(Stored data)
= = = = = = =

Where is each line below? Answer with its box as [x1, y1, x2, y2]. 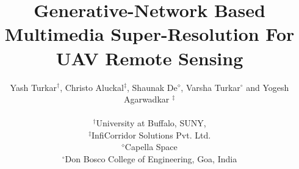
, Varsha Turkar [181, 81, 240, 93]
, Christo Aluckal [60, 81, 124, 93]
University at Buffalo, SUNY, [96, 117, 206, 129]
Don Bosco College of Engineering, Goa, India [65, 153, 237, 165]
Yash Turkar [10, 81, 57, 93]
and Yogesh [246, 81, 289, 93]
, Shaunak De [127, 81, 178, 93]
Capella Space [124, 140, 178, 153]
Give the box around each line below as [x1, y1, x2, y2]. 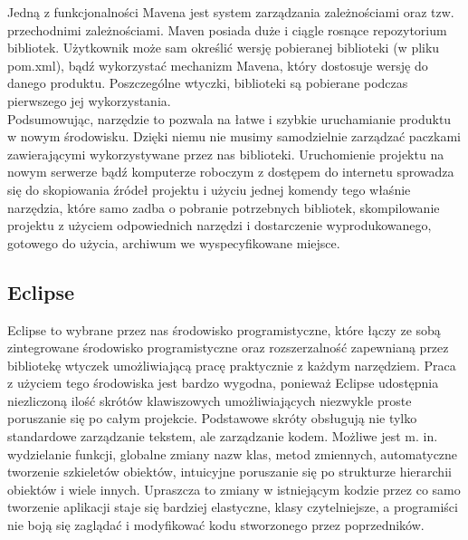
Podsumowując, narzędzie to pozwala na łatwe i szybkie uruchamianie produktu [7, 109, 452, 128]
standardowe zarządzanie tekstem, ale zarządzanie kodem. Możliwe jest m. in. [7, 427, 438, 446]
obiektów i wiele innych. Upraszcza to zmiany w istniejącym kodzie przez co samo [7, 479, 461, 498]
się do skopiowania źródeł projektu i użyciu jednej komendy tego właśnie [7, 179, 411, 198]
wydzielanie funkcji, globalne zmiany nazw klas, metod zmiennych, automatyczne [7, 444, 458, 463]
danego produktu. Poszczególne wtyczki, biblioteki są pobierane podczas [7, 73, 408, 92]
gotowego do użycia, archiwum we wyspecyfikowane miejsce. [7, 233, 340, 252]
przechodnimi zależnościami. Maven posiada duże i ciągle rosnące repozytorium [7, 20, 447, 39]
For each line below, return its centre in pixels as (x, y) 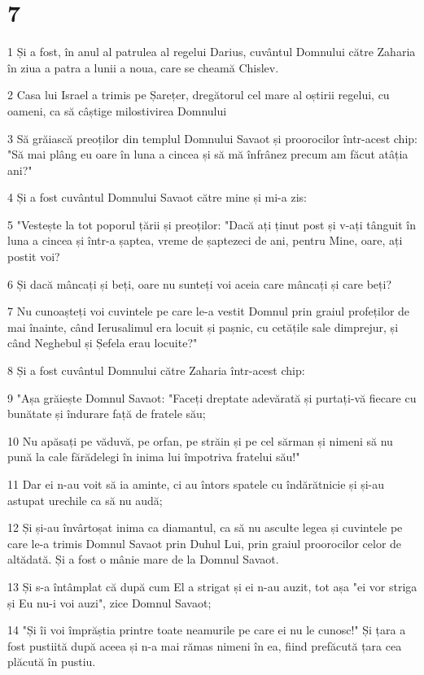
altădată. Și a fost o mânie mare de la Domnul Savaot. (143, 559)
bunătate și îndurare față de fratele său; (107, 414)
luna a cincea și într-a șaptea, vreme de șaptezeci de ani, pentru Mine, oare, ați (205, 240)
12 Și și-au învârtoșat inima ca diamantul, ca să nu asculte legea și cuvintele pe (205, 527)
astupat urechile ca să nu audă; (85, 500)
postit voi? (34, 257)
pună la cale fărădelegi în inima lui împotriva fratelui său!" (154, 457)
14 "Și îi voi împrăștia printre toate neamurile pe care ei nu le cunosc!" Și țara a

= = = = = = =

_Exercise prompt:_ Find the line with "12 Și și-au". Transcribe it and every line after it exactly, through the end of the records above, and nothing else.

_Answer to this exercise:_
12 Și și-au învârtoșat inima ca diamantul, ca să nu asculte legea și cuvintele pe (205, 527)
astupat urechile ca să nu audă; (85, 500)
postit voi? (34, 257)
pună la cale fărădelegi în inima lui împotriva fratelui său!" (154, 457)
14 "Și îi voi împrăștia printre toate neamurile pe care ei nu le cunosc!" Și țara a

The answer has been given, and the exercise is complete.